Nothing but the lines from the one containing "progression." through the last line of the data below should be returned, each copied exactly.

Dataset entries
══════════════════════════════

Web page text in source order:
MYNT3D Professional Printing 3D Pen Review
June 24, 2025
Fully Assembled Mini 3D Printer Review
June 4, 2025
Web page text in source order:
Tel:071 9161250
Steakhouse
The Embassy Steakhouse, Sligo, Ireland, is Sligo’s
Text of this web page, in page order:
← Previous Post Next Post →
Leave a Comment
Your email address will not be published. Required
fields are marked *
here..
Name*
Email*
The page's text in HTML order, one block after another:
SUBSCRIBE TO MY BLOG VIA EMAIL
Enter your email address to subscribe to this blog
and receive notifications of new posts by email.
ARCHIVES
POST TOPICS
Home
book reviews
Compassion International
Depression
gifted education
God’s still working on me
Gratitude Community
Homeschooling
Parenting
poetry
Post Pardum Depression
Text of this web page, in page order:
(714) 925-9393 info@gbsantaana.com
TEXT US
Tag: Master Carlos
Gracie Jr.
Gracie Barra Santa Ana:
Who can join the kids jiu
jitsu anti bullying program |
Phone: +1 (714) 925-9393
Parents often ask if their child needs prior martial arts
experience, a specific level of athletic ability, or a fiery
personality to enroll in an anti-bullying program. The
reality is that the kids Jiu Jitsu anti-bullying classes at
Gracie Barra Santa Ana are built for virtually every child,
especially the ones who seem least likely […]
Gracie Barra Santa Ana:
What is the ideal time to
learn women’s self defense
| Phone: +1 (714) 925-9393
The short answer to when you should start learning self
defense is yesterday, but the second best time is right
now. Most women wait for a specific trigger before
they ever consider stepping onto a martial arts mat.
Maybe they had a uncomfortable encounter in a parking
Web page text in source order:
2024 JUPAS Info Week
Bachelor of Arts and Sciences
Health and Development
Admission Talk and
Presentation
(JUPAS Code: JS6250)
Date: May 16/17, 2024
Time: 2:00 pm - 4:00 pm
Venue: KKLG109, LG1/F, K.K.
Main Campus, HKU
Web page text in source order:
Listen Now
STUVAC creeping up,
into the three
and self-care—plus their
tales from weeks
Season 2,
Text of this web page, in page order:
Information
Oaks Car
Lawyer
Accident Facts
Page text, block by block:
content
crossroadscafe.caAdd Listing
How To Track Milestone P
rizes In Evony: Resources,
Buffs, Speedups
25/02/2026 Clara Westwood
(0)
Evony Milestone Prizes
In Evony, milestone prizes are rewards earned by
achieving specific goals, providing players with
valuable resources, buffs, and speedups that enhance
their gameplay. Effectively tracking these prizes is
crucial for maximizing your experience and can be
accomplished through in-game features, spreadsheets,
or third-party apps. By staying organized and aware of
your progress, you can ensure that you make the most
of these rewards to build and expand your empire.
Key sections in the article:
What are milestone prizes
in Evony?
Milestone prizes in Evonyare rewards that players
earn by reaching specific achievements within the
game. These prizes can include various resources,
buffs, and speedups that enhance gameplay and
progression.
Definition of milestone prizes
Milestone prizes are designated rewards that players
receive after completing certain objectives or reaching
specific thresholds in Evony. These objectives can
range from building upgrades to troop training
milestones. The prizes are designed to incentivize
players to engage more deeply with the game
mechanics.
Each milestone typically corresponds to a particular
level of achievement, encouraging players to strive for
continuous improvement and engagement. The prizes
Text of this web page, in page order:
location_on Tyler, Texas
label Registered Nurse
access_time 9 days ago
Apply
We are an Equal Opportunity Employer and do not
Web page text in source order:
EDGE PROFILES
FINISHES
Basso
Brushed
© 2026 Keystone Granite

══════════════════════════════

SOLUTION →
progression.
Definition of milestone prizes
Milestone prizes are designated rewards that players
receive after completing certain objectives or reaching
specific thresholds in Evony. These objectives can
range from building upgrades to troop training
milestones. The prizes are designed to incentivize
players to engage more deeply with the game
mechanics.
Each milestone typically corresponds to a particular
level of achievement, encouraging players to strive for
continuous improvement and engagement. The prizes
Text of this web page, in page order:
location_on Tyler, Texas
label Registered Nurse
access_time 9 days ago
Apply
We are an Equal Opportunity Employer and do not
Web page text in source order:
EDGE PROFILES
FINISHES
Basso
Brushed
© 2026 Keystone Granite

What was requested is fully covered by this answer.